Vielleicht könnt ihr mir ja ein paar Erfahrungen mit den beiden Bootstypen schildern. Da das Boot auch viel in Binnengewässern eingesetzt werden soll auf denen Teilweise nur E-Motoren erlaubt sind, habe ich extra was handliches gesucht.


----------



## Pilkman (1. Juli 2005)

*AW: Aluboot*

Hallo Pechi24,

bin aufgrund Deines Postings mal auf die Terhi-Seite gesurft und das Microfun macht ja wirklich einen passablen Eindruck... ist mir vorher nie so richtig aufgefallen. #6

Meinst Du aber, dass man damit auch in küstennahen Gewässern auf der Ostsee sicher unterwegs sein kann? Okay, das Freibord scheint wirklich sehr hoch zu sein und mit bis zu 15 PS ist es in Anbetracht der Länge von 315cm im Fall der Fälle bestimmt auch schnell unterwegs. Aber irgendwie wirkt es doch etwas "niedlich" ...  |kopfkrat ... gut, im Vergleich zu einem Schlauchboot von etwas über 3 Metern ist es wohl trotzdem ein Sicherheitsplus.






Quelle: terhi.de


----------



## Bootsmann HH (1. Juli 2005)

*AW: Aluboot*

Moin!

Zu dem Boots oder dem geplanten Einsatzgebiet möchte ich nichts sagen! Ich kenne jedoch die Probleme, die mit Alu-Booten auftreten können.
Wir hatten da mit Segelyachten aus Alu so unsere Erfahrungen. Probleme gibt es nur, wenn Du Dein Boot dauerhaft neben einer Stahlspundwand parkst. Das ist höhere "Chemie"! - Die Elemente im Alu möchten halt lieber zum Stahl - und auf Dauer ist das nicht gut.
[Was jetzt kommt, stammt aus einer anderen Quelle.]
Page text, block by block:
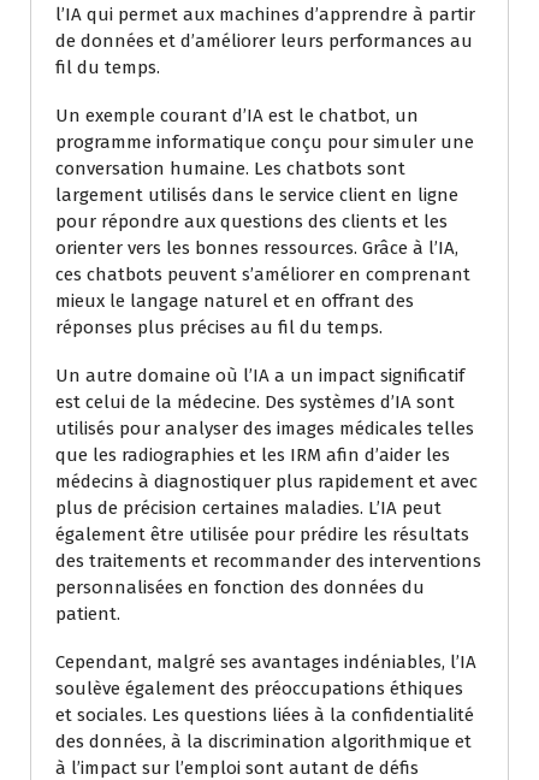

Für Dein - geplantes - Boot brauchst Du Dir aber sicher keine Sorgen machen. Man(n) bekommt das Problem auch mit einer Erdung in den Griff. Außerdem wirst Du das Schiffchen ja nicht Tage an einer Spundwand festmachen - also, keine Sorgen wegen "Elektrolyse"...

Wenn Du mal einen AB brachst - schreibe mal ne PN

Grüße - Bootsmann HH


----------



## pechi24 (2. Juli 2005)

*AW: Aluboot*

Habe das Micro Fun auch für Spielzeug gehalten bis ich es mal live im Wasser gesehen habe. Echt nicht verkehrt, da es auch schön breit ist. Natürlich muss man sich beim Tackle mitschleppen etwas zusammen reißen, aber egal.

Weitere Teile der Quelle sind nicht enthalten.